According to Schopenhauer, there are " three basic drivers ", is due to every human action: " a) selfishness that wants their own well ( is infinite ), b) the evil which wants the foreign Woe ( goes to the extreme cruelty, c ). compassion which wants the foreign good ( goes up to the magnanimity and generosity ) "Compassion is defined as the " immediate Motivated will through the suffering of others, " Schopenhauer noted here necessary for compassion ID: " the difference between me and every other on which just egoism is based [ is ] lifted at least to a certain degree. " Despite identification of a distance is maintained, which is made possible by the realization: "I now but do not put in the skin of the other, so I can only by means of the knowledge I have of him, ie the image of him in my head, I identify myself as far with him that my act announcing those difference as canceled. " Schopenhauer criticized the idea that we put ourselves " in the place of the sufferer " in pity and feel his pain as our:

"So it is by no means; but it just remains for us every moment of clear and present, that he is the sufferer, not us: and downright in his person, not in our we feel the suffering [ ... ] we suffer with him, that in him we feel his pain as his and do not have the illusion that he is ours. "

As a first principle of ethics provides Schopenhauer following maxim on (and thus contradicts his above- formulated approach, just draw any normative ethics ): " Neminem laede, imo omnes, quantum potes IUVA " ( Hurt no one, but rather help everyone as much as you can! ).
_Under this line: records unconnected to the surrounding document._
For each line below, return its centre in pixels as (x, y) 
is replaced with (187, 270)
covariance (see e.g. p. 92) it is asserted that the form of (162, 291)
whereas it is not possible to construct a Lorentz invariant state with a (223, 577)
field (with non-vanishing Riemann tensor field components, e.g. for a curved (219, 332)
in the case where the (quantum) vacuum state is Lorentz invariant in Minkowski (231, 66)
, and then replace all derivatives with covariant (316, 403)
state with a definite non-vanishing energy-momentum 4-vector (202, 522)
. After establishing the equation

At this rule can be prepared by Schopenhauer two classes of actions differ, pointing to two degrees of compassion: 1 passive it leads to the omission, by counteracting egoism ( as a sedative, see above) and prevents us from "self cause to be "foreign pain. From this springs the justice as one of the "cardinal virtues". 2 a higher level reaches the pity if it " drives to active help " me active. From this springs the cardinal virtue of philanthropy.
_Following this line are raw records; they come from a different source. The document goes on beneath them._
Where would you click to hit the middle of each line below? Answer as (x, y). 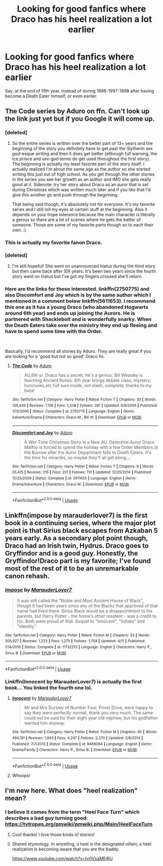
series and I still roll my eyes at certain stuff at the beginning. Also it (80, 209)
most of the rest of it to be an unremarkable (72, 569)
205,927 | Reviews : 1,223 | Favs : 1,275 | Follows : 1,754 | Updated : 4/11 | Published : (75, 641)
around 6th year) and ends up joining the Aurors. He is (70, 313)
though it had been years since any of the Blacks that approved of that (87, 606)
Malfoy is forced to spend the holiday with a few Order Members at (91, 447)
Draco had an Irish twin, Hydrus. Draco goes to (77, 546)
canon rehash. (27, 576)

The pity is not a pure feeling in Schopenhauer. Although this represents the base, but should be a realization in its expanded form, ie, it is connected with reason. Therefore, the question is raised whether it is Schopenhauer's concept of compassion is not simply an attitude is (in the sense of a ' cultured feeling '). Schopenhauer's ethics of compassion is repeatedly discussed in animal ethics.
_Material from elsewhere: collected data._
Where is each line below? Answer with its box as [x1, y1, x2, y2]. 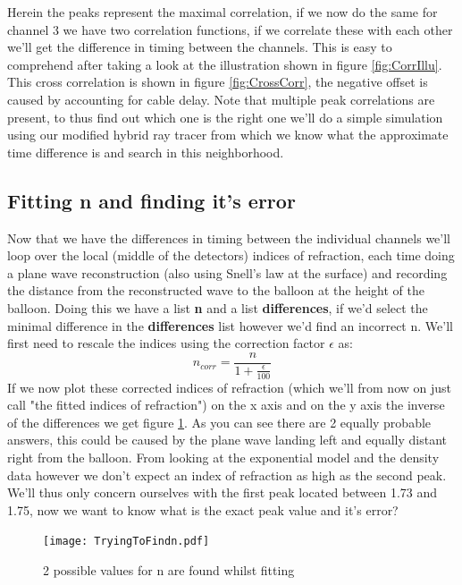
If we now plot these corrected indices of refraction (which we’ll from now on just [7, 377, 451, 396]
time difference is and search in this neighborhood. [7, 142, 284, 161]
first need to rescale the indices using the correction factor [7, 334, 325, 352]
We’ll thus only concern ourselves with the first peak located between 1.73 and [7, 483, 438, 502]
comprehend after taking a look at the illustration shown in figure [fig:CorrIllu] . [7, 55, 442, 73]
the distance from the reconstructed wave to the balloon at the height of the [7, 281, 424, 300]
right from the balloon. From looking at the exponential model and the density [7, 447, 440, 466]
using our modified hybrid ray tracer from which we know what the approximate [7, 125, 449, 144]

Nietzsche's critique of pity

Friedrich Nietzsche was hostile to compassion. In contrast to Schopenhauer, however, he considers this phenomenon from the perspective of one who tries to create sympathy for his fellow man. He called it a "need of the unfortunate ", " public displays carrying" their suffering ultimately exert the power over the sympathy ends. Want to generate active compassion, constitutes the attempt by any person to compensate for their own weakness to a certain degree " Woe to do " the compassion ends:

" Rather, we observe children who cry and scream in order to be pitied, and therefore wait for the moment when their condition may fall into the eyes; you live in dealing with the sick and the mentally - afflicted one and ask whether it is not the eloquent complaints and whimpering, the public displays of unhappiness wear basically aims to present to hurt: compassion, which then express those, is so far a consolation for the weak and the suffering, as they realize it, but at least still have a power that, despite all its weakness: the power to do harm. The unfortunate man wins a kind of pleasure in this sense of superiority, which brings him witnessing of pity to consciousness; his imagination rises, it is still important enough to make the world pain. Thus, the thirst for sympathy is a thirst for self- enjoyment, and although at the expense of others; it shows the people around the ruthlessness of his very own self- love [ ... ] "

20th century

Max Scheler distinguishes two kinds of compassion: the genuine compassion and pure emotional contagion. In the latter, the person suffers.

Kate Hamburger takes the position that compassion is an ethically neutral feeling in her 1985 published book The pity.